A new experience every visit at The Dowse Art Museum
Enjoy contemporary art and culture and be challenged with insight, imagination and intelligence at this free public art gallery
You never know exactly what you’re going to see each time you visit The Dowse Art Museum. It could be an exhibition of contemporary jewellery or ceramics, an interactive virtual reality experience, a display of Māori whakairo (carving) or raranga (weaving), or a show of photography or paintings by emerging and leading New Zealand artists.
But no matter what is on when you visit, you can be sure that you’ll walk away feeling inspired, challenged and reinvigorated by what you’ve seen and discovered.
The Dowse is known for their exhibitions, public programmes and spaces that are accessible to people of all ages.
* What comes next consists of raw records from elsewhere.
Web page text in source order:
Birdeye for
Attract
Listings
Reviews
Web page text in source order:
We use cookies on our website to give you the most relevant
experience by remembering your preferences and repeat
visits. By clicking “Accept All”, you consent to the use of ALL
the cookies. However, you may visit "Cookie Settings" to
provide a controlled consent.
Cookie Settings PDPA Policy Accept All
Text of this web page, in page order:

Like Fallen Robot, a giant robot sculpture by leading New Zealand artist Ronnie van Hout in The Dowse Square; while children will delight in climbing over the sculpture, adults can ponder the meaning of a fallen industrial giant and its relationship to the Hutt Valley’s industrial history.
The Dowse, as it’s known, was opened in 1971, and began building its art collection with a focus on studio craft, including ceramics, textiles and weaving which was unusual for art galleries at this time. The museum now has one of the largest collections of this kind in New Zealand with over 3,500 objects.
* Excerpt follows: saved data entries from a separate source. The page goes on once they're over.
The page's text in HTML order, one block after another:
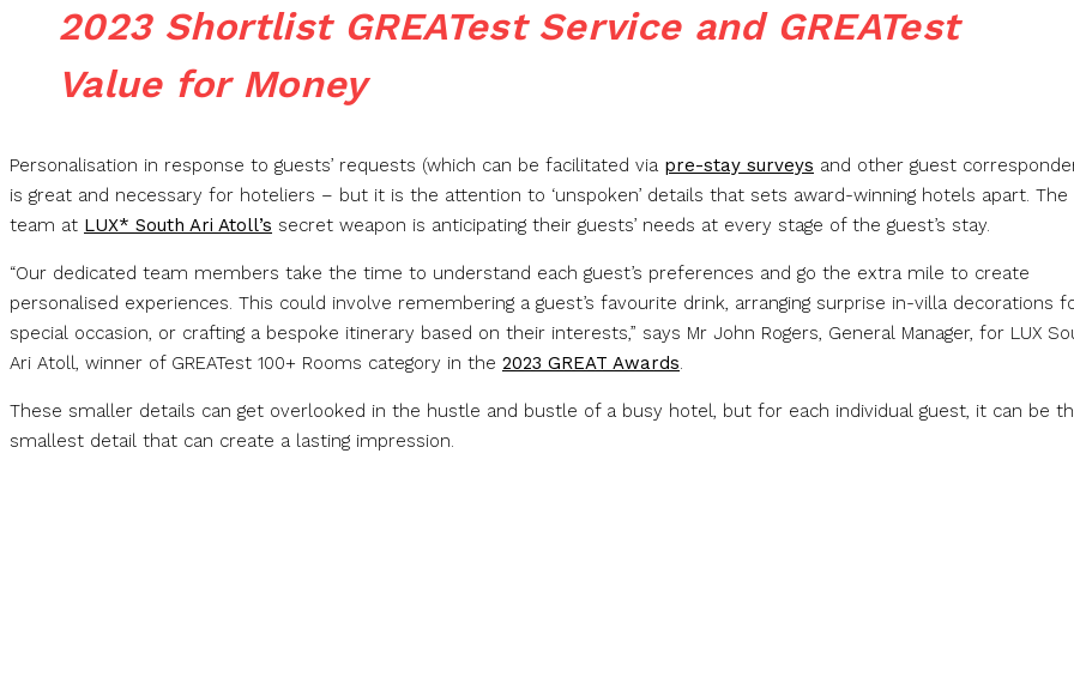
2023 Shortlist GREATest Service and GREATest
Value for Money
Personalisation in response to guests’ requests (which can be facilitated via pre-stay surveys and other guest
is great and necessary for hoteliers – but it is the attention to ‘unspoken’ details that sets award-winning hotels apart. The
team at LUX* South Ari Atoll’s secret weapon is anticipating their guests’ needs at every stage of the guest’s stay.
“Our dedicated team members take the time to understand each guest’s preferences and go the extra mile to create
personalised experiences. This could involve remembering a guest’s favourite drink, arranging surprise in-villa decorations
special occasion, or crafting a bespoke itinerary based on their interests,” says Mr John Rogers, General Manager, for LUX
Ari Atoll, winner of GREATest 100+ Rooms category in the 2023 GREAT Awards.
These smaller details can get overlooked in the hustle and bustle of a busy hotel, but for each individual guest, it can be
smallest detail that can create a lasting impression.

Throughout its history, The Dowse has pushed boundaries both through what they display and collect and the way the museum connects to the outside world. Solar panels on the roof harvest the Hutt Valley sunshine and the temperature inside the building is moderated by clever design, with baskets of Wairarapa river stones underneath the building that hold in the heat or cold.
An interesting visit every single time and staff who go out of their way to be friendly and helpful.
A visitor to The Dowse
As you approach The Dowse, you’ll notice the striking perforated aluminium screens on the façade of the building. A happy hybrid of art, engineering and sustainability, these moveable panels help to regulate the temperature of the building and were designed by Wellington artist Simon Morris in conjunction with Athfield Architects and Fraser Engineering.
No visit to a museum is complete without a visit to the gift shop, and The Dowse has an excellent one. Well designed and well stocked with local and New Zealand-made ceramics, jewellery, books and design, it’s a great place to find a gift. Likewise, the museum’s onsite café, Bellbird Eatery, a modern café with an emphasis on seasonal and locally sourced ingredients, is a superb place for a coffee or lunch with a glass of local craft beer or wine.
With entry that’s free to everybody, The Dowse is a much-loved fixture of the Hutt Valley and a must-visit for anyone looking to reset and recharge or just see something cool, interesting and beautiful that will make you think.